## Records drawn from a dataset
*** Begin section ***
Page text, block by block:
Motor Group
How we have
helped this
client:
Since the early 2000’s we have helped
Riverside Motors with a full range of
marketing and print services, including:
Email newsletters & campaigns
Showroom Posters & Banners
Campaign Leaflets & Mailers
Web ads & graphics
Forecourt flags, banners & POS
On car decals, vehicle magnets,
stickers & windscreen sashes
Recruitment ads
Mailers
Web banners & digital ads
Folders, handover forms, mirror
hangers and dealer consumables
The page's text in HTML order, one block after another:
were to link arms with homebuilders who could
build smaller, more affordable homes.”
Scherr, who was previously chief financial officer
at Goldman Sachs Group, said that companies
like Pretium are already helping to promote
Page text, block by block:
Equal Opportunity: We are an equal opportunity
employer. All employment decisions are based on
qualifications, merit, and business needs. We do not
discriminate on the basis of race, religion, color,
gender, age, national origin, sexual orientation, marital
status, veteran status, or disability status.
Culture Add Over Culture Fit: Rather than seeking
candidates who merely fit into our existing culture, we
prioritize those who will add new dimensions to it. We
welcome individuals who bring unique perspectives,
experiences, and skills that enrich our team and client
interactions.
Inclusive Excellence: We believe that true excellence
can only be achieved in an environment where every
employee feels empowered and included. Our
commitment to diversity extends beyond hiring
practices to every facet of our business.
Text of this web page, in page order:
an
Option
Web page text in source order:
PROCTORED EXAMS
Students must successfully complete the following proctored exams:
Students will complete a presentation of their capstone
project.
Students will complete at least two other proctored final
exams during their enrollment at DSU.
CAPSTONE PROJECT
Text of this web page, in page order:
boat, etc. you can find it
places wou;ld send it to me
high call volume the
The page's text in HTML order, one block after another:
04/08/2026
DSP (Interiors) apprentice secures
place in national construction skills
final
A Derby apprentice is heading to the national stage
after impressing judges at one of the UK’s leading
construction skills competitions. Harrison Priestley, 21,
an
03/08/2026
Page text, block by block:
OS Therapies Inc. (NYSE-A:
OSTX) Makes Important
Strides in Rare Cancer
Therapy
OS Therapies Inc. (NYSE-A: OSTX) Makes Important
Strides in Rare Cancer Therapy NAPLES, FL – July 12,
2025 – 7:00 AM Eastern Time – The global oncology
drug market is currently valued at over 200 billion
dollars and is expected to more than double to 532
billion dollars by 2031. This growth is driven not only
*** End section ***
*** Begin section ***
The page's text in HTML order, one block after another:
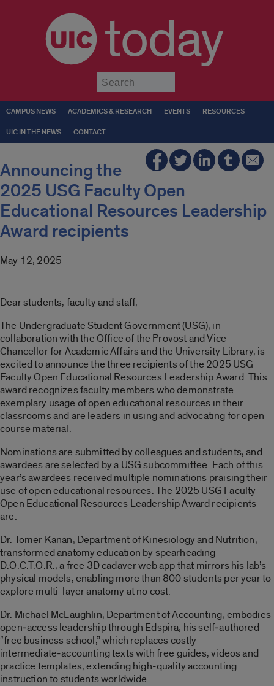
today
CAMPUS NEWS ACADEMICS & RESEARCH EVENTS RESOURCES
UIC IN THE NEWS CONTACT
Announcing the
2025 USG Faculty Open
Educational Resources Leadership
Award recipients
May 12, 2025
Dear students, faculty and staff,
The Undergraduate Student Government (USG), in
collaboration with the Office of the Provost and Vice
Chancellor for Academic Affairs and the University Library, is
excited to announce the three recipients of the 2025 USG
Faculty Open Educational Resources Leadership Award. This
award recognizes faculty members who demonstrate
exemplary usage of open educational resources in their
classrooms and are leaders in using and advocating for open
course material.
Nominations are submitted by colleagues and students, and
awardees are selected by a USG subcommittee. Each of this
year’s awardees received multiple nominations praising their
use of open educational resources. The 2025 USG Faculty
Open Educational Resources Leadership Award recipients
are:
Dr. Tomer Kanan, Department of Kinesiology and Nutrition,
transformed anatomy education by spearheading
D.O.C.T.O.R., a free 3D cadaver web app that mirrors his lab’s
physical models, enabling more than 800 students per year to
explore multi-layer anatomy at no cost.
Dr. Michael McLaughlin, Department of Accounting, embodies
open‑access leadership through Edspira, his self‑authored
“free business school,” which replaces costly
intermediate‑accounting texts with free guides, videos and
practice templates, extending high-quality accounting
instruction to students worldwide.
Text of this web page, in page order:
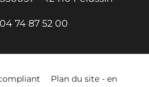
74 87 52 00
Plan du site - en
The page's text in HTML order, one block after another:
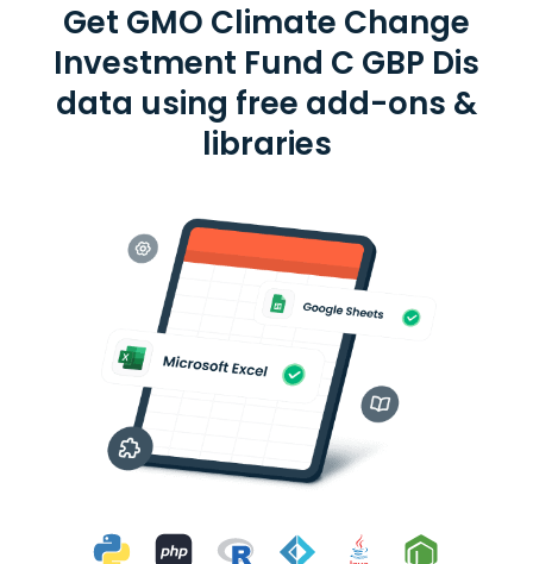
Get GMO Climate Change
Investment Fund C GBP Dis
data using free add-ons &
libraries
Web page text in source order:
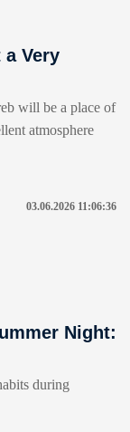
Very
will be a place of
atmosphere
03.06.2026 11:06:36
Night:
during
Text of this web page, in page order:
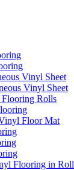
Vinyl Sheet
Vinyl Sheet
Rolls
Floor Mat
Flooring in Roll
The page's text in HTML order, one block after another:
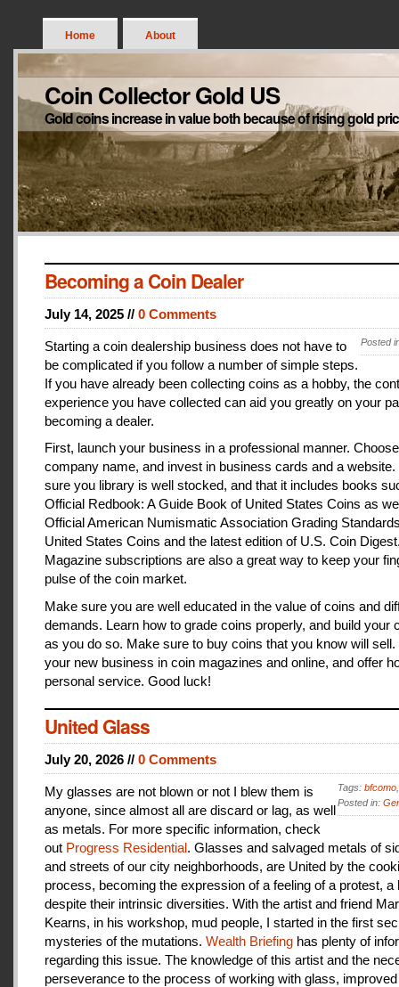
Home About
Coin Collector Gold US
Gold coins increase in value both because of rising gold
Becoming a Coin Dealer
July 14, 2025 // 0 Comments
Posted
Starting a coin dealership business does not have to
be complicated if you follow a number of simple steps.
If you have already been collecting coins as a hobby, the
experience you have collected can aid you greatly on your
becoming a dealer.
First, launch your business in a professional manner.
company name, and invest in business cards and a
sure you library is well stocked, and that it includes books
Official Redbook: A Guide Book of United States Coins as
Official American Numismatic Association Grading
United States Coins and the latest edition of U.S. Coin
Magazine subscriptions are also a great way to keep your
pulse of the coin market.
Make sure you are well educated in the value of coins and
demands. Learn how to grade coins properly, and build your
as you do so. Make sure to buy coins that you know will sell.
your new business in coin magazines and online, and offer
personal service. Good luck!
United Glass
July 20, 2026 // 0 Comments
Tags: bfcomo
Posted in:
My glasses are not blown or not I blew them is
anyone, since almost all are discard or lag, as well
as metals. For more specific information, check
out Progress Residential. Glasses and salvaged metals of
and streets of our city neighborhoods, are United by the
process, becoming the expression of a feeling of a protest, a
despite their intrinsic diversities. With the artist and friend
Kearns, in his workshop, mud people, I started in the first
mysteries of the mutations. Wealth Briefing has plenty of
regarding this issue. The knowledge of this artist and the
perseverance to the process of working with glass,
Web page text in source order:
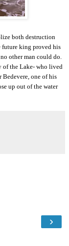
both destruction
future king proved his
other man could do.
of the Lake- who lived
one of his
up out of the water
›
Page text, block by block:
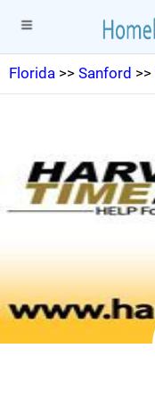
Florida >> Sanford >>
*** End section ***
## WHAT YOU HAVE TO DO
Show the lines in the entries above that include the string "Makes".

## WRITTEN ANSWER
OSTX) Makes Important
OS Therapies Inc. (NYSE-A: OSTX) Makes Important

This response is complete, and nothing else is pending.